(Extracted records)

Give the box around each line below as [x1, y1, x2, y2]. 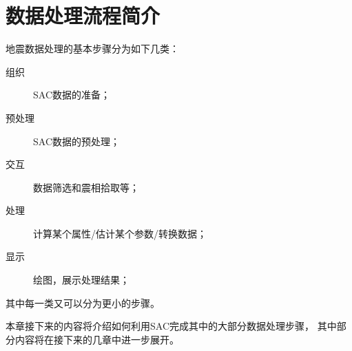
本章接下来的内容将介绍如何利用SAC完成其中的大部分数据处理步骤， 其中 [6, 319, 337, 333]
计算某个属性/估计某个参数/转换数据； [33, 226, 207, 240]
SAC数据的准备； [33, 87, 110, 102]
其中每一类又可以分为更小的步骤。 [6, 295, 160, 310]
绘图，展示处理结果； [33, 273, 130, 287]
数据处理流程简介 [6, 1, 161, 30]
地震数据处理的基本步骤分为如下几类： [6, 41, 179, 56]
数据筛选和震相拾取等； [33, 180, 139, 194]
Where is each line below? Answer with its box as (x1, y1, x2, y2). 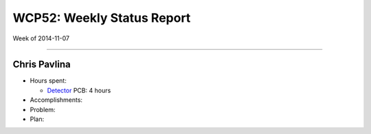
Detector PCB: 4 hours (47, 86, 111, 94)
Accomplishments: (30, 96, 82, 104)
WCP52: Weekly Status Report (12, 10, 191, 25)
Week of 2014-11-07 (12, 34, 70, 42)
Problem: (30, 105, 56, 113)
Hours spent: (30, 77, 67, 85)
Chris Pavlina (12, 59, 71, 70)
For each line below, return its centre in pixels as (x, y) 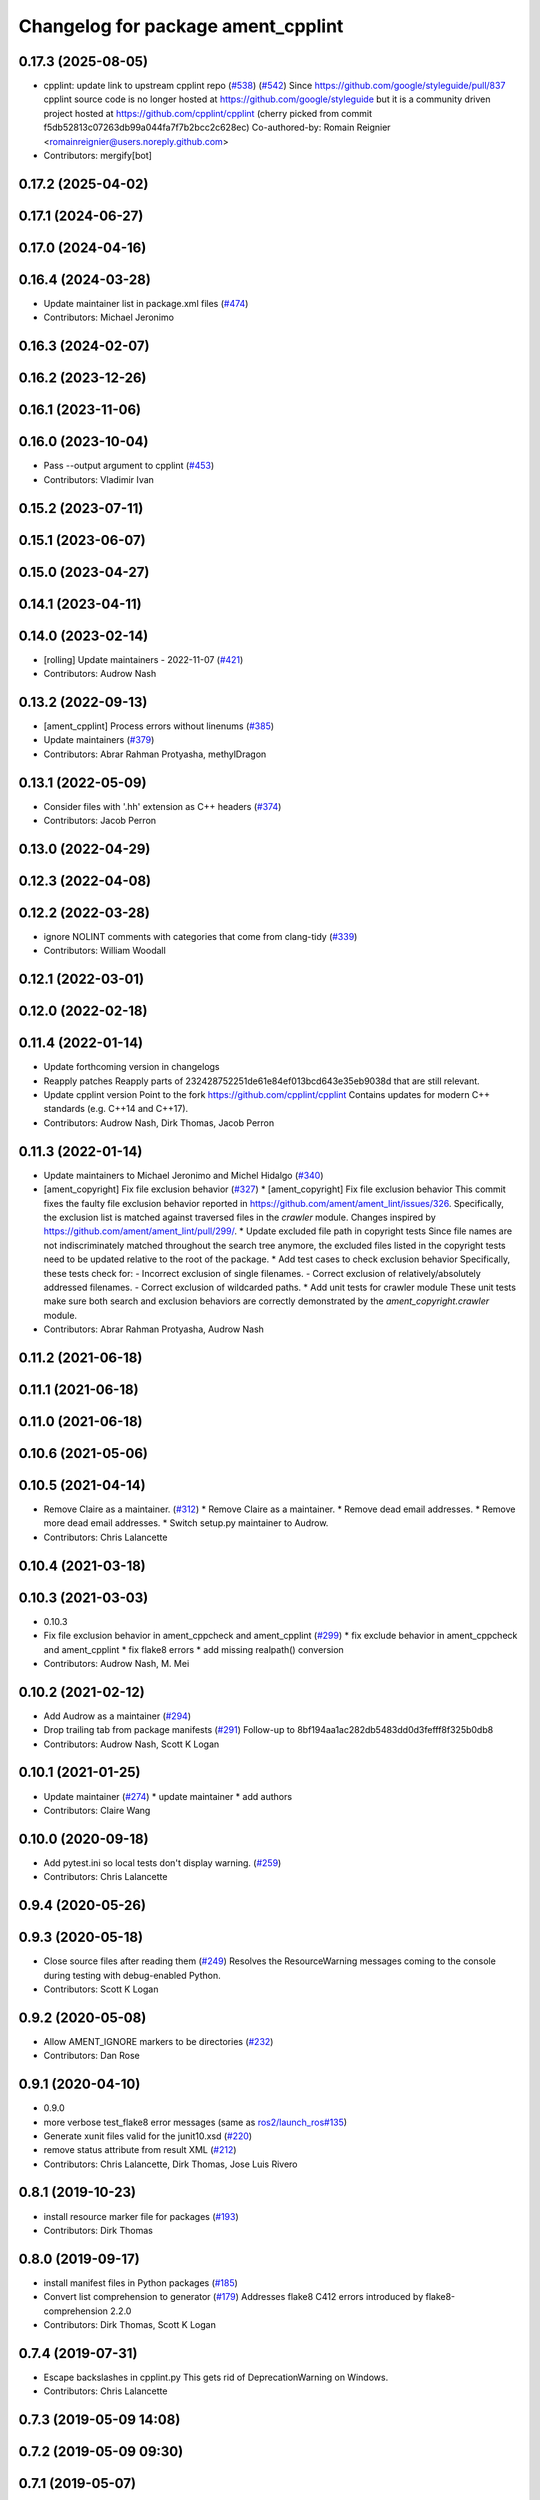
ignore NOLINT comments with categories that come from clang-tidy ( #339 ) (200, 936)
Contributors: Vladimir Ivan (99, 479)
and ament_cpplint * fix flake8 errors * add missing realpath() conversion (193, 1649)
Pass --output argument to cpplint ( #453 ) (129, 466)
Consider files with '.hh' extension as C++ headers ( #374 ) (162, 806)
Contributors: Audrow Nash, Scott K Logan (131, 1744)
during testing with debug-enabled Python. (132, 1975)
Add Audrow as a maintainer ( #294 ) (117, 1716)
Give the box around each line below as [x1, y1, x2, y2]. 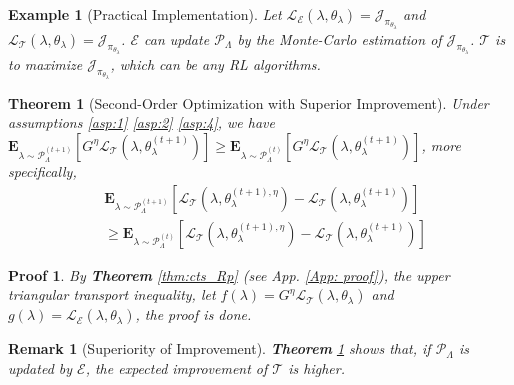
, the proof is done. [135, 304, 252, 325]
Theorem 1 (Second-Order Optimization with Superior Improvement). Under [8, 92, 489, 113]
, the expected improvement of [85, 357, 268, 378]
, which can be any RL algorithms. [110, 53, 321, 74]
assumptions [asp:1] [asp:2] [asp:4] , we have [8, 112, 275, 133]
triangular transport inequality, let [8, 284, 216, 305]
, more [421, 134, 461, 155]
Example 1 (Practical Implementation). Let [8, 4, 282, 24]
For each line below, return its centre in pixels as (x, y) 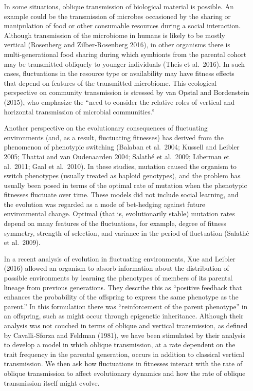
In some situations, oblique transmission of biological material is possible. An (119, 6)
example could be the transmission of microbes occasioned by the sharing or (117, 16)
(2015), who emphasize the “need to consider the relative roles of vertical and (119, 102)
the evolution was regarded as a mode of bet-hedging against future (105, 204)
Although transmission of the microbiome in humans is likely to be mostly (115, 35)
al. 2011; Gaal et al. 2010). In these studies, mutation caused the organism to (120, 166)
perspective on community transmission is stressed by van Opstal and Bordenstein (126, 92)
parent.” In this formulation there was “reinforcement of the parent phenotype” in (126, 306)
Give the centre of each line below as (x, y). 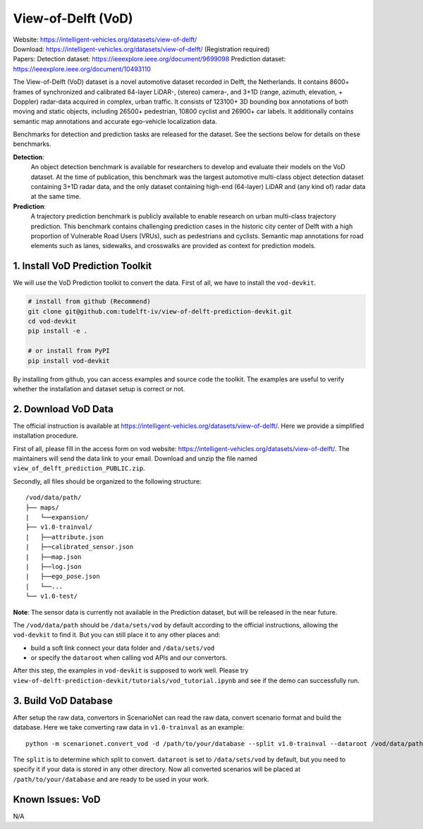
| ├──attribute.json (65, 537)
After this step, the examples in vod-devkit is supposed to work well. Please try (131, 670)
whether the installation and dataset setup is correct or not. (99, 388)
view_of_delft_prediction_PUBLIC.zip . (79, 468)
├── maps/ (42, 507)
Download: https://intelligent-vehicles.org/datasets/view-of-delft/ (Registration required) (141, 49)
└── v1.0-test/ (52, 596)
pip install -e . (58, 331)
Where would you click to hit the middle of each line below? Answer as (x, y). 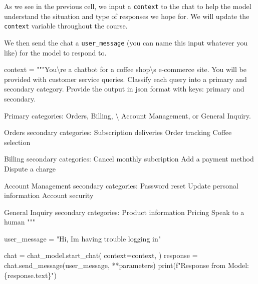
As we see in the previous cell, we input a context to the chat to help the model (128, 6)
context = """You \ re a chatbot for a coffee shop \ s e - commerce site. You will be (125, 69)
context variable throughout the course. (66, 26)
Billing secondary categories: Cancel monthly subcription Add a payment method (129, 159)
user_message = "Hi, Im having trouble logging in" (82, 238)
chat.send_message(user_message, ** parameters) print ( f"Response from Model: (126, 265)
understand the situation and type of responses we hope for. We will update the (127, 16)
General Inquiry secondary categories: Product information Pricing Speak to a (124, 212)
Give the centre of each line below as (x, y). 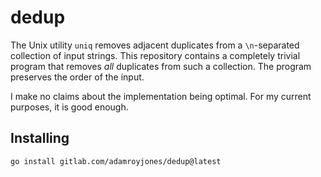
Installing (40, 138)
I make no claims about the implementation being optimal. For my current (161, 96)
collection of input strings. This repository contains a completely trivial (155, 55)
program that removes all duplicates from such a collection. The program (161, 66)
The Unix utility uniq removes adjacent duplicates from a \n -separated (155, 45)
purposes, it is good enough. (69, 107)
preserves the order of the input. (77, 77)
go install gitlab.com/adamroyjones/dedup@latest (116, 161)
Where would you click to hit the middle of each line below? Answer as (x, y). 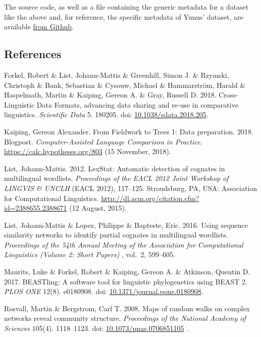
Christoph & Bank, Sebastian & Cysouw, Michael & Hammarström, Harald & (125, 85)
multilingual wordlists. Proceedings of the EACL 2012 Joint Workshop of (116, 178)
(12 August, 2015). (98, 208)
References (33, 54)
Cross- (228, 95)
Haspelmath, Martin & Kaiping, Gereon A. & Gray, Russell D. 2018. (110, 95)
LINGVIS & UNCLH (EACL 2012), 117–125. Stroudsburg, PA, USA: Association (131, 188)
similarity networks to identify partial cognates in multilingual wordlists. (116, 235)
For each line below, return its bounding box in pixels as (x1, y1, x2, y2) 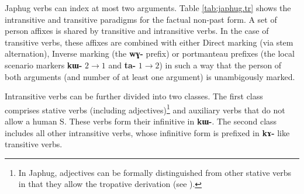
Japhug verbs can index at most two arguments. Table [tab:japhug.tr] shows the (5, 2, 291, 13)
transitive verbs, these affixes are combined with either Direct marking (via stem (5, 36, 293, 48)
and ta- (108, 58, 136, 71)
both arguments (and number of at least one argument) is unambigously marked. (5, 70, 295, 82)
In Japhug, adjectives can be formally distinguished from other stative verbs (18, 166, 292, 178)
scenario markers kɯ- (5, 58, 82, 71)
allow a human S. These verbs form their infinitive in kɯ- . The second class (5, 115, 277, 127)
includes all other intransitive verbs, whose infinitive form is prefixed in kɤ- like (5, 126, 290, 138)

(Problem to work on)
Keep to the stretch from the line containing "Detector PCB: 4 hours (47, 86, 111, 94)" through the line containing "Although transmission of", both ends included, and copy it exactly from the listing above, minus the pictures.

(Exercise output)
Detector PCB: 4 hours (47, 86, 111, 94)
Accomplishments: (30, 96, 82, 104)
WCP52: Weekly Status Report (12, 10, 191, 25)
Week of 2014-11-07 (12, 34, 70, 42)
Problem: (30, 105, 56, 113)
Hours spent: (30, 77, 67, 85)
Chris Pavlina (12, 59, 71, 70)
For each line below, return its centre in pixels as (x, y) 
ignore NOLINT comments with categories that come from clang-tidy ( #339 ) (200, 936)
Contributors: Vladimir Ivan (99, 479)
and ament_cpplint * fix flake8 errors * add missing realpath() conversion (193, 1649)
Pass --output argument to cpplint ( #453 ) (129, 466)
Consider files with '.hh' extension as C++ headers ( #374 ) (162, 806)
Contributors: Audrow Nash, Scott K Logan (131, 1744)
during testing with debug-enabled Python. (132, 1975)
Add Audrow as a maintainer ( #294 ) (117, 1716)
Give the box around each line below as [x1, y1, x2, y2]. 
, the proof is done. [135, 304, 252, 325]
Theorem 1 (Second-Order Optimization with Superior Improvement). Under [8, 92, 489, 113]
, the expected improvement of [85, 357, 268, 378]
, which can be any RL algorithms. [110, 53, 321, 74]
assumptions [asp:1] [asp:2] [asp:4] , we have [8, 112, 275, 133]
triangular transport inequality, let [8, 284, 216, 305]
, more [421, 134, 461, 155]
Example 1 (Practical Implementation). Let [8, 4, 282, 24]
For each line below, return its centre in pixels as (x, y) 
In some situations, oblique transmission of biological material is possible. An (119, 6)
example could be the transmission of microbes occasioned by the sharing or (117, 16)
(2015), who emphasize the “need to consider the relative roles of vertical and (119, 102)
the evolution was regarded as a mode of bet-hedging against future (105, 204)
Although transmission of the microbiome in humans is likely to be mostly (115, 35)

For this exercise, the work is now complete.